Standardized Within-Group Residuals:
        Min          Q1         Med          Q3         Max 
-2.99731654 -0.70249782 -0.06736726  0.64264790  5.20296607 

Number of Observations: 43820
Number of Groups: 20 

6.7 Residual analysis

We see that the vast majority of the autoregression in the residuals has been removed.

pacf(residuals(fit1, type = "normalized")) # this is for AR

We see that the vast majority of the autoregression in the residuals has been removed.

acf(residuals(fit1, type = "normalized")) # this is for MA

We obtain the same estimates that we did in the last chapter.

b1 <- 1.4007640 # sin coefficient
b2 <- -0.5234863 # cos coefficient
amplitude <- sqrt(b1^2 + b2^2)
p <- atan(b1/b2) * 365/2/pi
if (p > 0) {
    peak <- p
    trough <- p + 365/2
} else {
    peak <- p + 365/2
    trough <- p + 365
}
if (b1 < 0) {
    g <- peak
    peak <- trough
    trough <- g
}
print(sprintf("amplitude is estimated as %s, peak is estimated as %s, trough is estimated as %s",round(amplitude,2),round(peak),round(trough)))
[1] "amplitude is estimated as 1.5, peak is estimated as 112, trough is estimated as 295"
print(sprintf("true values are: amplitude: %s, peak: %s, trough: %s",round(AMPLITUDE,2),round(365/4+SEASONAL_HORIZONTAL_SHIFT),round(3*365/4+SEASONAL_HORIZONTAL_SHIFT)))
[1] "true values are: amplitude: 1.5, peak: 111, trough: 294"

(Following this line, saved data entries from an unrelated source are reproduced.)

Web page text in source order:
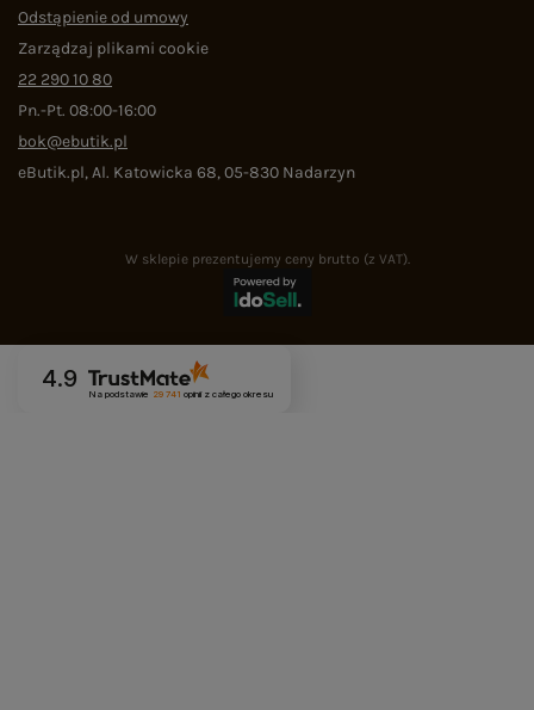
Odstąpienie od umowy
Zarządzaj plikami cookie
22 290 10 80
Pn.-Pt. 08:00-16:00
bok@ebutik.pl
eButik.pl,Al. Katowicka 68,05-830 Nadarzyn
W sklepie prezentujemy ceny brutto (z VAT).
4.9
Na podstawie 29 741 opinii z całego okresu
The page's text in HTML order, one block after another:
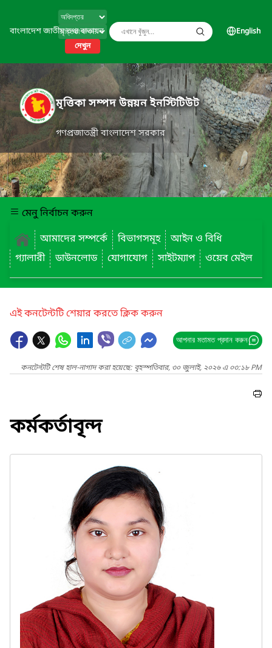
বাংলাদেশ জাতীয় তথ্য বাতায়ন
দেখুন
English
মৃত্তিকা সম্পদ উন্নয়ন ইনস্টিটিউট
গণপ্রজাতন্ত্রী বাংলাদেশ সরকার
মেনু নির্বাচন করুন
আমাদের সম্পর্কে
বিভাগসমূহ
আইন ও বিধি
গ্যালারী
ডাউনলোড যোগাযোগ সাইটম্যাপ ওয়েব মেইল
এই কনটেন্টটি শেয়ার করতে ক্লিক করুন
আপনার মতামত প্রদান করুন
কনটেন্টটি শেষ হাল-নাগাদ করা হয়েছে: বৃহস্পতিবার, ৩০ জুলাই, ২০২৬ এ ০৩:১৮ PM
কর্মকর্তাবৃন্দ

6.8 (STATA ONLY) Regression with robust standard errors

In STATA it is not possible to explicitly model autocorrelation in the residuals (with the exception of linear regression). Since most of our work deals with logistic and poisson regressions, we will be focusing on modelling strategies that work with all kinds of regressions.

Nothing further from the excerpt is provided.